Fixed vocabulary: All possible words are known a priori, and their total probability sums to 1.
These assumptions are violated by natural language—yet the model works remarkably well for classification because we only need to correctly rank class probabilities, not estimate them accurately.
Now we derive the complete Multinomial Naive Bayes classifier, starting from Bayes' theorem and the multinomial assumption.

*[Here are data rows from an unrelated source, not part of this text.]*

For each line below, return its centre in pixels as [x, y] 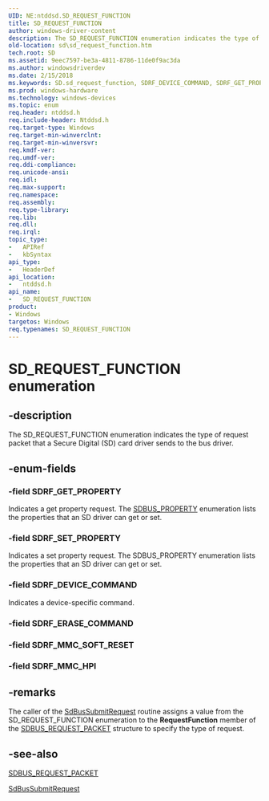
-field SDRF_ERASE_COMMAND [71, 623]
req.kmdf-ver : [32, 150]
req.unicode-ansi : [39, 173]
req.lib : [23, 218]
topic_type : [28, 240]
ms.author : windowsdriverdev [57, 68]
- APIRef [26, 247]
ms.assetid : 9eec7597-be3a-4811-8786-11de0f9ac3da [94, 61]
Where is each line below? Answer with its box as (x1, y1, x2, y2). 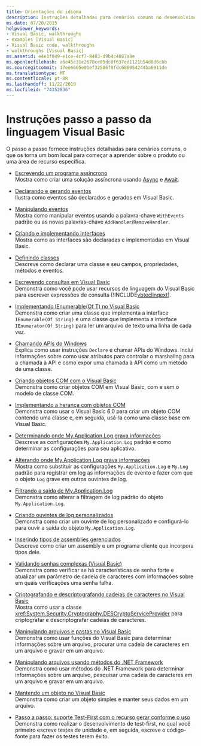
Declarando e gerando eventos (14, 187, 92, 195)
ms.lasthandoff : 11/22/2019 (6, 81, 77, 87)
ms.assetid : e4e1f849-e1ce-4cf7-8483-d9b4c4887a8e (6, 53, 135, 59)
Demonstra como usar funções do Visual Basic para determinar (14, 634, 172, 641)
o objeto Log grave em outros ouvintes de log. (14, 475, 127, 482)
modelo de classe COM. (14, 389, 75, 397)
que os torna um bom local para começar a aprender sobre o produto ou (6, 151, 185, 159)
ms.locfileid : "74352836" (6, 87, 71, 93)
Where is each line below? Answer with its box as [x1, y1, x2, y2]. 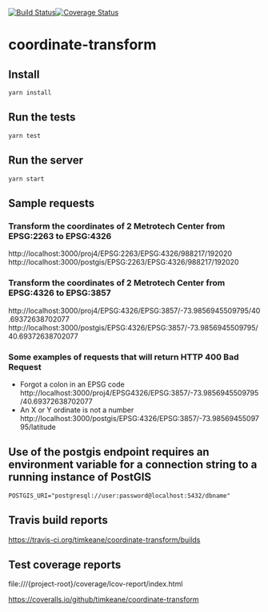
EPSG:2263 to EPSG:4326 [8, 230, 112, 241]
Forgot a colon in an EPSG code [19, 379, 126, 389]
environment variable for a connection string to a [8, 458, 258, 472]
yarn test [8, 132, 42, 140]
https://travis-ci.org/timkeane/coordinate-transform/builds [8, 534, 201, 545]
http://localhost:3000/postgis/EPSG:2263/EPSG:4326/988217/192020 [8, 257, 239, 267]
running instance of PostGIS [8, 470, 152, 484]
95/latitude [19, 422, 56, 432]
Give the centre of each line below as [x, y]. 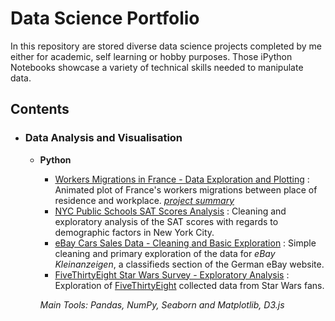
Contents [40, 109]
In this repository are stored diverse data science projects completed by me [166, 46]
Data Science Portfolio [105, 18]
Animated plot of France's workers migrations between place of [186, 189]
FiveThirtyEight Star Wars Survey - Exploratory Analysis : [172, 274]
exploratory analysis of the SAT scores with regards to [166, 221]
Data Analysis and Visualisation [103, 138]
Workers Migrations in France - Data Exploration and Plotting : [182, 179]
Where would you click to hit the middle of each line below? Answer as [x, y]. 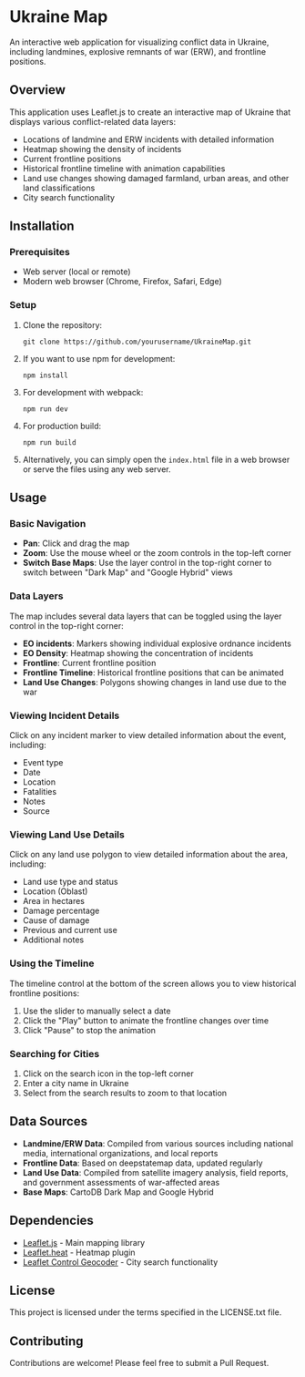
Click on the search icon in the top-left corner [108, 1074]
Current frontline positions [72, 159]
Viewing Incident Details [65, 715]
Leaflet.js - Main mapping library [84, 1242]
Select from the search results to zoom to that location [125, 1093]
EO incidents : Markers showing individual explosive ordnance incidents [157, 643]
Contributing [46, 1341]
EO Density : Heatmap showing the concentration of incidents [138, 653]

Step 1: Apply Bayes' Theorem
For a document $d$ represented as a vector of word counts $\mathbf{x} = (x_1, x_2, \ldots, x_{|V|})$:
$$P(c | \mathbf{x}) = \frac{P(\mathbf{x} | c) P(c)}{P(\mathbf{x})}$$
Since $P(\mathbf{x})$ is constant across classes, classification requires:
$$\hat{c} = \arg\max_{c} P(c) P(\mathbf{x} | c)$$
Step 2: Model the Likelihood Using Multinomial
Under the multinomial model:
$$P(\mathbf{x} | c) = \frac{n!}{\prod_i x_i!} \prod_{i=1}^{|V|} P(w_i | c)^{x_i}$$
where $n = \sum_i x_i$ is the document length.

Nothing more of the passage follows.